And before the flaming starts, my time is WAY to valuable to waste calculating the $0.01 worth of salt, fryer oil, etc... that goes into each dish. As well as accounting for the variations from cook to cook in making the same dish (which is there no matter how well your staff is trained). The 10% to prime costs I find covers all the little things very nicely.

In a scratch kitchen, my food cost for February was 27.18%


----------



## chefedb (Apr 3, 2010)

If you double strained wouldn't you get more life out of it ???


----------



## saucey (Apr 17, 2011)

you need to configure your AWC which is basically all items that you offer to guests that you do not charge such as sugar, cream, ketchup, a1 ...whatever so you can include them in your cost


----------



## r.shackleford (Jul 16, 2009)

Think of an number.... any number multply it by 12 and you may have get it correct. I find that fryer oil use has more to do with what is being cooked and how diligant your staff are on draining, straining and cleaning the fryer. I recently found that 1 of our 3 locations that use fryers was going through 2.5 times as much as the other 2, which can get expensive these days. The kitchen porter  would drop and change the oil daily instead of re-using it, and nobody cared, after all it's somebody else's job right?...... threats were made, tears were shed, heads rolled and we mopped up the blood so its all okay now.

Getting back to your original question.

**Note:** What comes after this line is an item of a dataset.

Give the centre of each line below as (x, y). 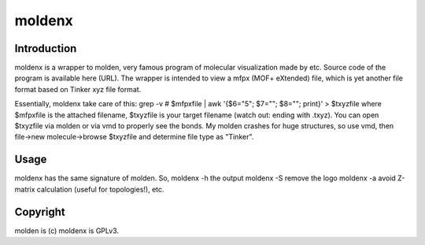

It's a fixed cost not a percentage of sales because you will use almost the same amount of oil if you are cooking 100lb of fries per day or per week so my advice would be setup a proper cleaning and changing schedule which will give you an idea of how much oil per week you will use (give or take 5%) and monitor your purchase of oil, the state of the fryer and the quality of the food.

Of course if your frying wings or calimari good luck... just think of that number again and multiply it by 30


----------